What the exercise asks: Exact copies of the lines from the start of the records through the line with "Component locations by" are what the answer must hold; pictures are not part of it.

(Entries provided begins)

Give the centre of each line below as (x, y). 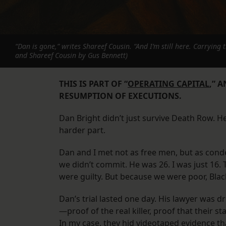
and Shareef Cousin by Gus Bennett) (71, 55)
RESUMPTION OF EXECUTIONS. (120, 96)
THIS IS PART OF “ (93, 84)
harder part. (82, 130)
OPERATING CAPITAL (168, 84)
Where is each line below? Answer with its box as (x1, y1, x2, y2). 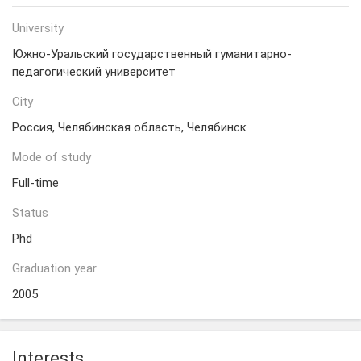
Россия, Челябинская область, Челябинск (12, 120, 247, 135)
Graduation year (12, 261, 97, 276)
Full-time (12, 176, 59, 190)
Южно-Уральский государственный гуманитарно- (12, 47, 292, 61)
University (12, 21, 64, 35)
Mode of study (12, 150, 91, 164)
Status (12, 205, 48, 220)
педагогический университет (12, 64, 176, 79)
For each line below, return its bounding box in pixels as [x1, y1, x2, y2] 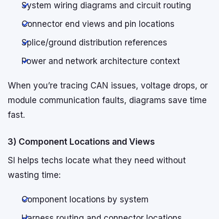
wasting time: [8, 170, 61, 180]
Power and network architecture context [22, 56, 180, 66]
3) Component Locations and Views [8, 136, 155, 147]
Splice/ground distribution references [22, 38, 167, 48]
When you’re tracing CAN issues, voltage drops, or [8, 81, 208, 91]
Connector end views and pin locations [22, 19, 175, 29]
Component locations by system [22, 195, 149, 205]
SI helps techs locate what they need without [8, 155, 186, 166]
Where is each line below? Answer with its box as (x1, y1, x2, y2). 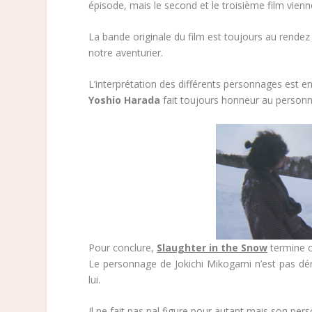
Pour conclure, (88, 240, 157, 254)
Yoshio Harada (88, 93, 161, 107)
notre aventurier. (88, 45, 164, 59)
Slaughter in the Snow (157, 240, 268, 254)
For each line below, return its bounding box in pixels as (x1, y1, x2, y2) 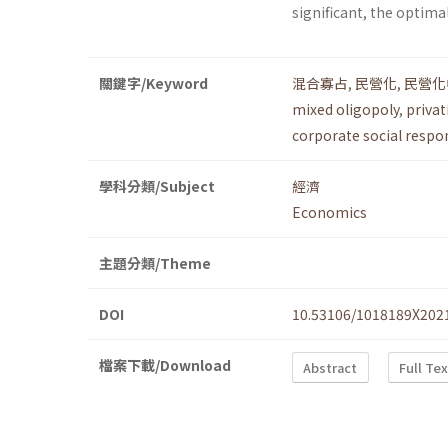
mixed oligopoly (292, 99, 399, 120)
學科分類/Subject (99, 176, 215, 197)
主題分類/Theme (99, 253, 211, 274)
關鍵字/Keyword (99, 73, 208, 94)
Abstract (303, 357, 358, 377)
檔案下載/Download (99, 355, 231, 376)
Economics (292, 202, 367, 223)
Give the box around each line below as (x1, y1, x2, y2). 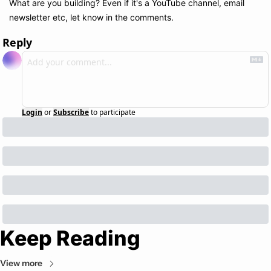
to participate (91, 107, 135, 118)
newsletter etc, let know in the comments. (9, 12, 174, 23)
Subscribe (53, 107, 89, 118)
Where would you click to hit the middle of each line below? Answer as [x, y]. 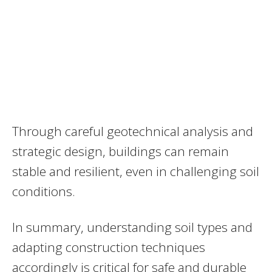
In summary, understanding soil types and [132, 227]
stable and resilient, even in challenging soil [136, 171]
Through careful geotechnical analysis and [133, 131]
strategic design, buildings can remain [121, 151]
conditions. [44, 191]
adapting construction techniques [109, 247]
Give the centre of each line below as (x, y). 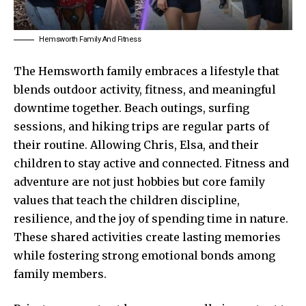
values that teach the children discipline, (127, 200)
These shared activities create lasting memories (147, 237)
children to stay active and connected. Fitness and (151, 164)
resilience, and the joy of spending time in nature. (151, 219)
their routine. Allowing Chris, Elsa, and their (136, 145)
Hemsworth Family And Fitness (90, 40)
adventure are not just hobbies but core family (139, 182)
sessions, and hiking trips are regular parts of (141, 127)
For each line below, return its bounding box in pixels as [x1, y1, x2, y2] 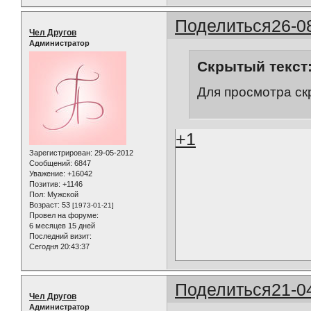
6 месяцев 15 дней [29, 221, 95, 230]
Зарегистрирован [29, 149, 90, 158]
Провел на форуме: [29, 211, 99, 220]
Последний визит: [29, 232, 92, 241]
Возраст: [29, 201, 60, 210]
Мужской [45, 190, 78, 199]
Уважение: [29, 169, 65, 178]
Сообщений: [29, 159, 72, 168]
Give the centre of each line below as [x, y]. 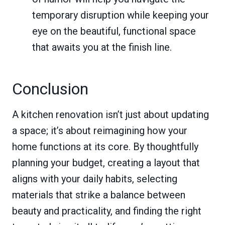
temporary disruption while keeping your [121, 15]
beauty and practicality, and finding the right [107, 211]
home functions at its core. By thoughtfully [105, 147]
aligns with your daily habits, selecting [95, 179]
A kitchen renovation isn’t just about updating [110, 115]
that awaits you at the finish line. [102, 47]
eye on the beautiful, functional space [114, 31]
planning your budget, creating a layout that [106, 163]
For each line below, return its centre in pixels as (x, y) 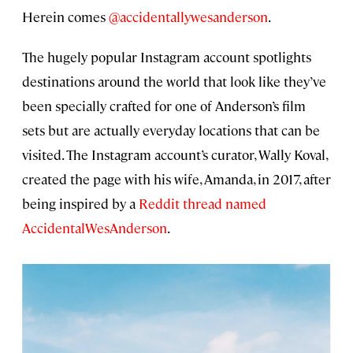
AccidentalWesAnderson (95, 228)
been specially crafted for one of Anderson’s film (164, 106)
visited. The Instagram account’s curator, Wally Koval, (175, 155)
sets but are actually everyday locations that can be (171, 130)
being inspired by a (80, 204)
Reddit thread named (203, 204)
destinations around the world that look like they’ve (174, 82)
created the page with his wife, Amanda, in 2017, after (176, 179)
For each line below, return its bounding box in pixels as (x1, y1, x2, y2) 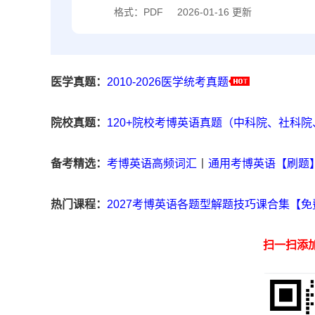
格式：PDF (114, 6, 163, 18)
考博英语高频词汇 (107, 157, 197, 170)
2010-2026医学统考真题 (107, 76, 229, 89)
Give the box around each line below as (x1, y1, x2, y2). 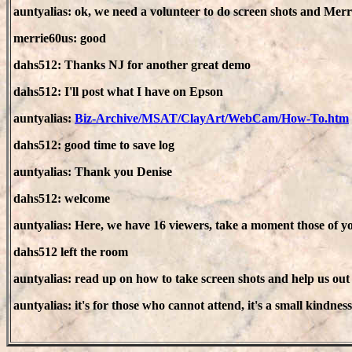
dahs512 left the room (13, 245, 128, 258)
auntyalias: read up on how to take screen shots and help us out (13, 272, 350, 285)
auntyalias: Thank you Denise (13, 165, 172, 178)
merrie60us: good (13, 31, 106, 45)
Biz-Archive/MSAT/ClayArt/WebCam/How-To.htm (75, 112, 349, 125)
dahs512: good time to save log (13, 138, 174, 152)
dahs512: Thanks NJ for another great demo (13, 58, 251, 71)
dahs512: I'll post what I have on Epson (13, 85, 223, 98)
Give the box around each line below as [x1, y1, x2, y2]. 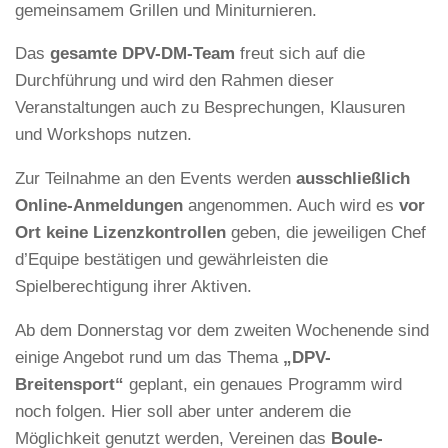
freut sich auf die [235, 44, 365, 64]
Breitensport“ [15, 375, 124, 395]
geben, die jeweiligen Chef [226, 223, 426, 243]
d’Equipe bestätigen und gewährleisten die [15, 250, 328, 270]
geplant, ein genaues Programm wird [124, 375, 402, 395]
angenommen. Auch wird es [183, 196, 399, 216]
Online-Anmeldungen [15, 196, 183, 216]
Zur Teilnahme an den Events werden [15, 169, 296, 189]
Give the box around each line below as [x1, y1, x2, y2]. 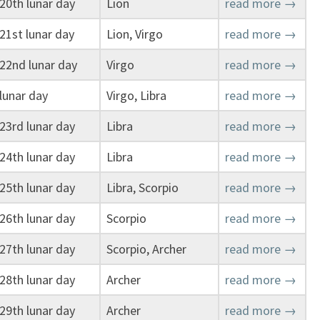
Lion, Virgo [106, 26, 163, 42]
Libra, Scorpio [106, 179, 179, 196]
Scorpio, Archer [106, 241, 186, 257]
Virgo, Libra [106, 87, 166, 104]
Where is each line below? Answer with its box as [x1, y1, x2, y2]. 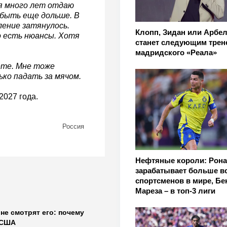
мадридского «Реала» [135, 48, 217, 57]
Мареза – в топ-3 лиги [135, 186, 215, 195]
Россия [62, 123, 84, 131]

(Entries provided ends)

Completed exercise:
Give the centre of each line below as (x, y). 
and Shareef Cousin by Gus Bennett) (71, 55)
RESUMPTION OF EXECUTIONS. (120, 96)
THIS IS PART OF “ (93, 84)
harder part. (82, 130)
OPERATING CAPITAL (168, 84)
Where is each line below? Answer with its box as (x1, y1, x2, y2). 
Россия, Челябинская область, Челябинск (12, 120, 247, 135)
Graduation year (12, 261, 97, 276)
Full-time (12, 176, 59, 190)
Южно-Уральский государственный гуманитарно- (12, 47, 292, 61)
University (12, 21, 64, 35)
Mode of study (12, 150, 91, 164)
Status (12, 205, 48, 220)
педагогический университет (12, 64, 176, 79)
For each line below, return its bounding box in pixels as [x1, y1, x2, y2] 
wasting time: [8, 170, 61, 180]
Power and network architecture context [22, 56, 180, 66]
3) Component Locations and Views [8, 136, 155, 147]
Splice/ground distribution references [22, 38, 167, 48]
When you’re tracing CAN issues, voltage drops, or [8, 81, 208, 91]
Connector end views and pin locations [22, 19, 175, 29]
Component locations by system [22, 195, 149, 205]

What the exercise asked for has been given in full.